Diet and glycemic control during exercise is very important, preventing or delaying complications during and after exercise, like hyperglycemia or hypoglycemia, frequently detected in non-monitored diabetic patients. In addition, blood glucose (BG) control has a positive impact on long-term clinical outcomes in individuals with diabetes by delaying the onset and slowing the progression of serious diabetes-associated complications 1.

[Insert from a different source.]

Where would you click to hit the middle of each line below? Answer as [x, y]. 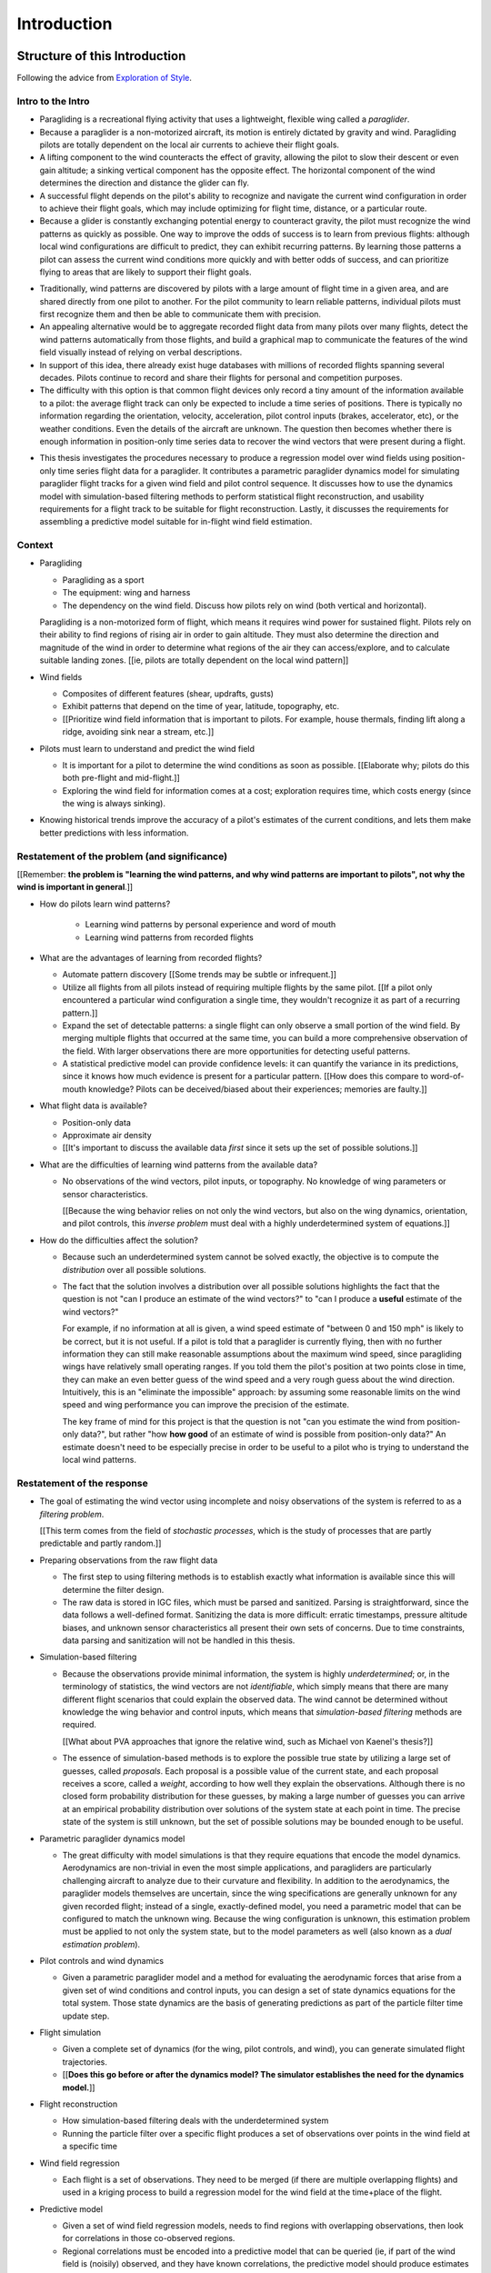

The postprandial BG response is related to overall glucose control 2 and it is significantly affected by the amount and type of carbohydrate (CHO) and the rate of carbohydrate digestion 3. Slower rates of CHO digestion and absorption after a low-glycemic index meal result in a smaller rise in postprandial BG and a smaller rise in insulin 4. Furthermore, diet modifications designed for people with diabetes may provide other benefits besides BG control in rest and during exercise 5. The observed improvements in exercise performance with CHO ingestion have been attributed to maintenance of plasma glucose and glycogen availability 6. Elevation of BG associated with supplementation is suggested to improve aerobic performance through reduction of muscle glycogen use or through the use of BG as a predominant fuel source as glycogen becomes depleted 7. A recent study characterized the better dose for CHO supplementation, improved glycogen availability in muscle and liver. The CHO supplementation before exercise increased muscle and hepatic glycogen storage after prolonged exercise only by 1.0 g/kg in liver and 2.0 g/kg in muscle without insulin and lipid oxidation alterations 8.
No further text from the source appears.